MATERIAL PROVIDED START

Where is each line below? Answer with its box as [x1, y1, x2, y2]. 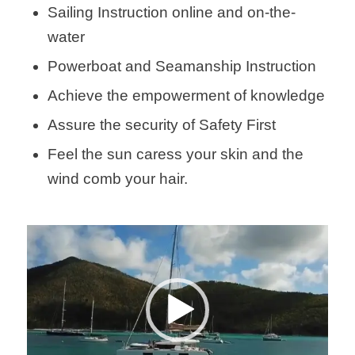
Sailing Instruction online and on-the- [47, 4, 296, 21]
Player [25, 246, 59, 260]
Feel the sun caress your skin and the [47, 146, 303, 163]
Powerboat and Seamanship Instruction [47, 58, 316, 75]
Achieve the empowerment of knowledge [47, 87, 325, 105]
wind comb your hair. [47, 170, 188, 188]
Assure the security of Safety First [47, 116, 276, 134]
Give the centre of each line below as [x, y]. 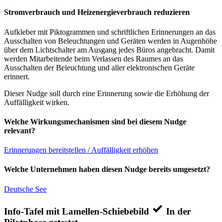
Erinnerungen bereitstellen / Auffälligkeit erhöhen [81, 150]
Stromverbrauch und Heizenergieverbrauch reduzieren [97, 12]
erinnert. [17, 76]
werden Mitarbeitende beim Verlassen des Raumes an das [93, 58]
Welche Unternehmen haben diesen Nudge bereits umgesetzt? [107, 169]
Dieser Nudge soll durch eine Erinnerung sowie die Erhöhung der [107, 93]
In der [178, 212]
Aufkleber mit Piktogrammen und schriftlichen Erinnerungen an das [110, 32]
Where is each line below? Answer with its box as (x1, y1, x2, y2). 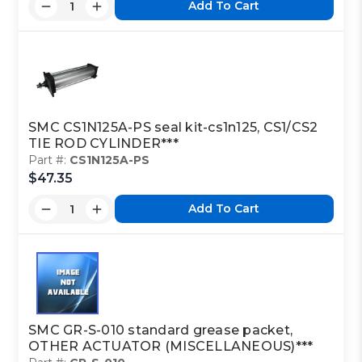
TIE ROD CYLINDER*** (28, 135, 179, 151)
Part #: (28, 152, 70, 167)
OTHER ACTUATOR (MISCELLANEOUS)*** (28, 338, 314, 354)
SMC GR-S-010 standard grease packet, (28, 322, 293, 338)
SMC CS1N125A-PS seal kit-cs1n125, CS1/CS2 (28, 119, 318, 135)
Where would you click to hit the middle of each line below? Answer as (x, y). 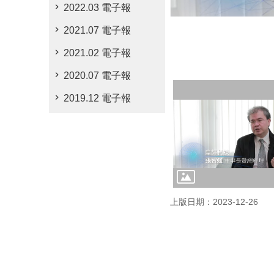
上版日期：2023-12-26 (214, 202)
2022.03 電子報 (97, 8)
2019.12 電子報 (97, 98)
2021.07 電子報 (97, 30)
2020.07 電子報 (97, 76)
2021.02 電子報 (97, 53)
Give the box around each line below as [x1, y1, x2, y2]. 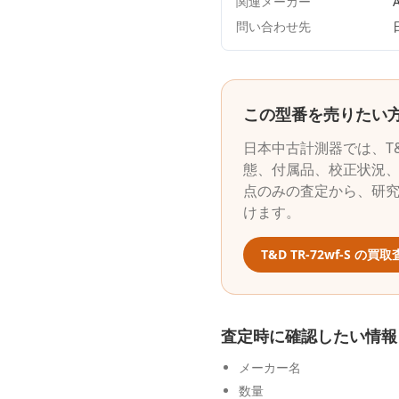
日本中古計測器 [243, 138, 343, 158]
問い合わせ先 [236, 18, 311, 35]
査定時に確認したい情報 [221, 325, 397, 346]
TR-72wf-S [290, 246, 351, 263]
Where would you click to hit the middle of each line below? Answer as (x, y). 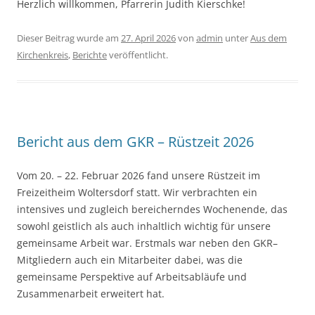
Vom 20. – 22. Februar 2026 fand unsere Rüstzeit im (139, 176)
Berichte (90, 55)
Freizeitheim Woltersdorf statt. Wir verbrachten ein (137, 193)
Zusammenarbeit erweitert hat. (91, 294)
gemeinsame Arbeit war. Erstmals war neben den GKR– (147, 243)
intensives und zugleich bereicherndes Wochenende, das (152, 210)
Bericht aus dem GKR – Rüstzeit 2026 (135, 142)
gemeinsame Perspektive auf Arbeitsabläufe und (132, 277)
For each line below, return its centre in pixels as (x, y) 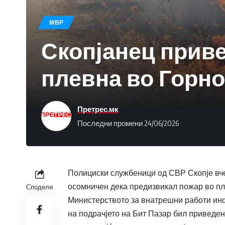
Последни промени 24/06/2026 (128, 123)
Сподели (39, 187)
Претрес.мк (98, 109)
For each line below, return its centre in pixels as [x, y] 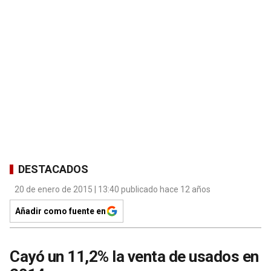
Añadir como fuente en [60, 211]
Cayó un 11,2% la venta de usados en [134, 257]
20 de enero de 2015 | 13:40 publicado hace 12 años [113, 190]
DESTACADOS [53, 169]
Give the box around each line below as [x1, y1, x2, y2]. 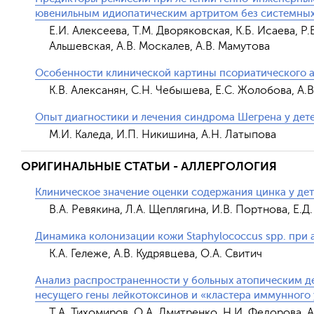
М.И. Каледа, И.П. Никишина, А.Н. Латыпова [49, 128, 276, 141]
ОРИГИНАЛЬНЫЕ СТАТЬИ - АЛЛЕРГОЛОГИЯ [21, 160, 277, 173]
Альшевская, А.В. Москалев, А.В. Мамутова [49, 40, 270, 53]
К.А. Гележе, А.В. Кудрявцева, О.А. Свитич [49, 247, 262, 260]
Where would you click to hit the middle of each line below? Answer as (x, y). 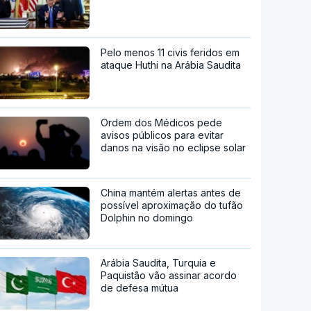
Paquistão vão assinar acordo (169, 275)
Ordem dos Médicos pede (162, 122)
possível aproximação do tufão (172, 205)
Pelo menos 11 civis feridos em (170, 52)
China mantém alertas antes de (171, 192)
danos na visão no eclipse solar (174, 147)
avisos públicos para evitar (162, 135)
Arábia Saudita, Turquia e (159, 262)
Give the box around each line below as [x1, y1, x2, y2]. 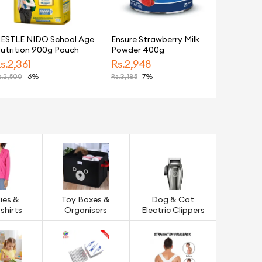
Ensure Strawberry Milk [111, 36, 199, 44]
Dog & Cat [151, 196, 195, 204]
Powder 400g [111, 46, 164, 54]
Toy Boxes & [61, 196, 111, 204]
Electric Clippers [141, 206, 205, 215]
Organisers [64, 206, 108, 215]
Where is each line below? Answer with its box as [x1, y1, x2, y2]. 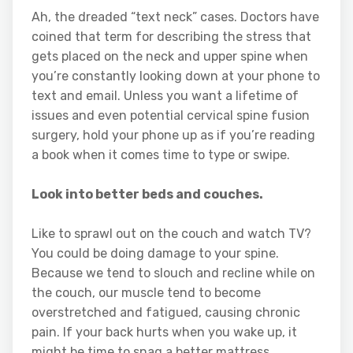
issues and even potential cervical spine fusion [32, 108, 310, 124]
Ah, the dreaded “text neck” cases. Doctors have [32, 9, 319, 25]
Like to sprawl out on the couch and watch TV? [32, 226, 311, 242]
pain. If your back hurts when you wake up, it [32, 325, 297, 340]
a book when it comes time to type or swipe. [32, 147, 290, 163]
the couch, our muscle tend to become [32, 285, 261, 301]
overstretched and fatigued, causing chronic [32, 305, 300, 321]
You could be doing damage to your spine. [32, 246, 279, 262]
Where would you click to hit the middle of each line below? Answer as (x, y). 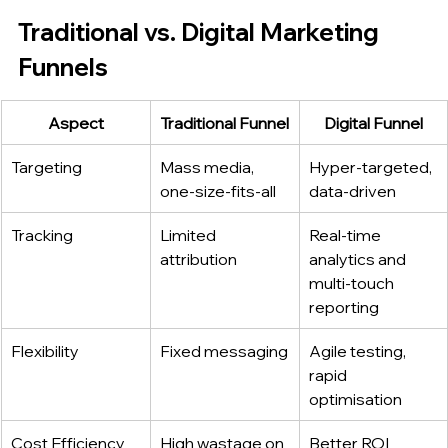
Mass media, (208, 166)
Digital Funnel (373, 122)
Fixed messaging (224, 350)
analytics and (359, 258)
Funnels (63, 66)
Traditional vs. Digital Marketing (201, 31)
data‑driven (352, 190)
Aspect (75, 122)
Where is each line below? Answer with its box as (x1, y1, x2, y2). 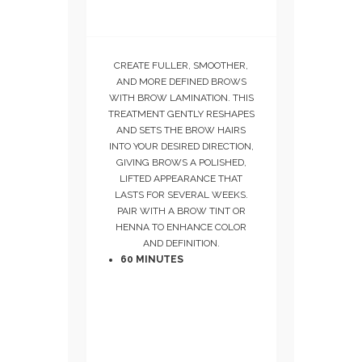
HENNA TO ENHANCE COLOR (116, 221, 246, 234)
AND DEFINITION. (142, 238, 220, 250)
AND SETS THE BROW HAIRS (116, 124, 246, 137)
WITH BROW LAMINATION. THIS (108, 92, 254, 104)
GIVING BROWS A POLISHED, (116, 157, 246, 169)
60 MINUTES (120, 254, 183, 266)
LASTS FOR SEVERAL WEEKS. (114, 189, 248, 201)
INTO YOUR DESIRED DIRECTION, (108, 141, 254, 153)
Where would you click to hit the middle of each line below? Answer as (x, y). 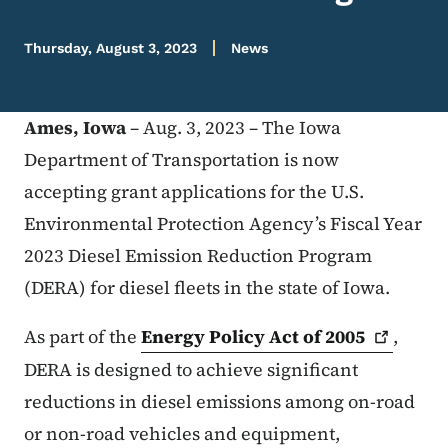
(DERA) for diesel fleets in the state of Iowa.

MATERIAL PROVIDED END

EXERCISE REQUIREMENTS: Please make an exact copy of the whole listing and leave out its pictures.

FINAL ANSWER:
Where is each line below? Answer with its box as [x1, y1, x2, y2]. 
Sailing Instruction online and on-the- [47, 4, 296, 21]
Player [25, 246, 59, 260]
Feel the sun caress your skin and the [47, 146, 303, 163]
Powerboat and Seamanship Instruction [47, 58, 316, 75]
Achieve the empowerment of knowledge [47, 87, 325, 105]
wind comb your hair. [47, 170, 188, 188]
Assure the security of Safety First [47, 116, 276, 134]
Give the centre of each line below as [x, y]. 
Erinnerungen bereitstellen / Auffälligkeit erhöhen [81, 150]
Stromverbrauch und Heizenergieverbrauch reduzieren [97, 12]
erinnert. [17, 76]
werden Mitarbeitende beim Verlassen des Raumes an das [93, 58]
Welche Unternehmen haben diesen Nudge bereits umgesetzt? [107, 169]
Dieser Nudge soll durch eine Erinnerung sowie die Erhöhung der [107, 93]
In der [178, 212]
Aufkleber mit Piktogrammen und schriftlichen Erinnerungen an das [110, 32]
Where is each line below? Answer with its box as (x1, y1, x2, y2). 
TIE ROD CYLINDER*** (28, 135, 179, 151)
Part #: (28, 152, 70, 167)
OTHER ACTUATOR (MISCELLANEOUS)*** (28, 338, 314, 354)
SMC GR-S-010 standard grease packet, (28, 322, 293, 338)
SMC CS1N125A-PS seal kit-cs1n125, CS1/CS2 (28, 119, 318, 135)
Where would you click to hit the middle of each line below? Answer as (x, y). 
上版日期：2023-12-26 (214, 202)
2022.03 電子報 (97, 8)
2019.12 電子報 (97, 98)
2021.07 電子報 (97, 30)
2020.07 電子報 (97, 76)
2021.02 電子報 (97, 53)
Give the box around each line below as [x1, y1, x2, y2]. 
日本中古計測器 [243, 138, 343, 158]
問い合わせ先 [236, 18, 311, 35]
査定時に確認したい情報 [221, 325, 397, 346]
TR-72wf-S [290, 246, 351, 263]
Where would you click to hit the middle of each line below? Answer as (x, y). 
Vom 20. – 22. Februar 2026 fand unsere Rüstzeit im (139, 176)
Berichte (90, 55)
Freizeitheim Woltersdorf statt. Wir verbrachten ein (137, 193)
Zusammenarbeit erweitert hat. (91, 294)
gemeinsame Arbeit war. Erstmals war neben den GKR– (147, 243)
intensives und zugleich bereicherndes Wochenende, das (152, 210)
Bericht aus dem GKR – Rüstzeit 2026 (135, 142)
gemeinsame Perspektive auf Arbeitsabläufe und (132, 277)
For each line below, return its centre in pixels as (x, y) 
Последни промени 24/06/2026 (128, 123)
Сподели (39, 187)
Претрес.мк (98, 109)
For each line below, return its centre in pixels as [x, y] 
Añadir como fuente en [60, 211]
Cayó un 11,2% la venta de usados en [134, 257]
20 de enero de 2015 | 13:40 publicado hace 12 años [113, 190]
DESTACADOS [53, 169]
Give the box around each line below as [x1, y1, x2, y2]. 
М.И. Каледа, И.П. Никишина, А.Н. Латыпова [49, 128, 276, 141]
ОРИГИНАЛЬНЫЕ СТАТЬИ - АЛЛЕРГОЛОГИЯ [21, 160, 277, 173]
Альшевская, А.В. Москалев, А.В. Мамутова [49, 40, 270, 53]
К.А. Гележе, А.В. Кудрявцева, О.А. Свитич [49, 247, 262, 260]
Where would you click to hit the middle of each line below? Answer as (x, y). 
Paquistão vão assinar acordo (169, 275)
Ordem dos Médicos pede (162, 122)
possível aproximação do tufão (172, 205)
Pelo menos 11 civis feridos em (170, 52)
China mantém alertas antes de (171, 192)
danos na visão no eclipse solar (174, 147)
avisos públicos para evitar (162, 135)
Arábia Saudita, Turquia e (159, 262)
Give the box around each line below as [x1, y1, x2, y2]. 
Ensure Strawberry Milk [111, 36, 199, 44]
Dog & Cat [151, 196, 195, 204]
Powder 400g [111, 46, 164, 54]
Toy Boxes & [61, 196, 111, 204]
Electric Clippers [141, 206, 205, 215]
Organisers [64, 206, 108, 215]
Where is each line below? Answer with its box as [x1, y1, x2, y2]. 
issues and even potential cervical spine fusion [32, 108, 310, 124]
Ah, the dreaded “text neck” cases. Doctors have [32, 9, 319, 25]
Like to sprawl out on the couch and watch TV? [32, 226, 311, 242]
pain. If your back hurts when you wake up, it [32, 325, 297, 340]
a book when it comes time to type or swipe. [32, 147, 290, 163]
the couch, our muscle tend to become [32, 285, 261, 301]
overstretched and fatigued, causing chronic [32, 305, 300, 321]
You could be doing damage to your spine. [32, 246, 279, 262]
Where would you click to hit the middle of each line below? Answer as (x, y). 
Mass media, (208, 166)
Digital Funnel (373, 122)
Fixed messaging (224, 350)
analytics and (359, 258)
Funnels (63, 66)
Traditional vs. Digital Marketing (201, 31)
data‑driven (352, 190)
Aspect (75, 122)
Where is each line below? Answer with its box as (x1, y1, x2, y2). 
HENNA TO ENHANCE COLOR (116, 221, 246, 234)
AND DEFINITION. (142, 238, 220, 250)
AND SETS THE BROW HAIRS (116, 124, 246, 137)
WITH BROW LAMINATION. THIS (108, 92, 254, 104)
GIVING BROWS A POLISHED, (116, 157, 246, 169)
60 MINUTES (120, 254, 183, 266)
LASTS FOR SEVERAL WEEKS. (114, 189, 248, 201)
INTO YOUR DESIRED DIRECTION, (108, 141, 254, 153)
Where would you click to hit the middle of each line below? Answer as (x, y). 
(DERA) for diesel fleets in the state of Iowa.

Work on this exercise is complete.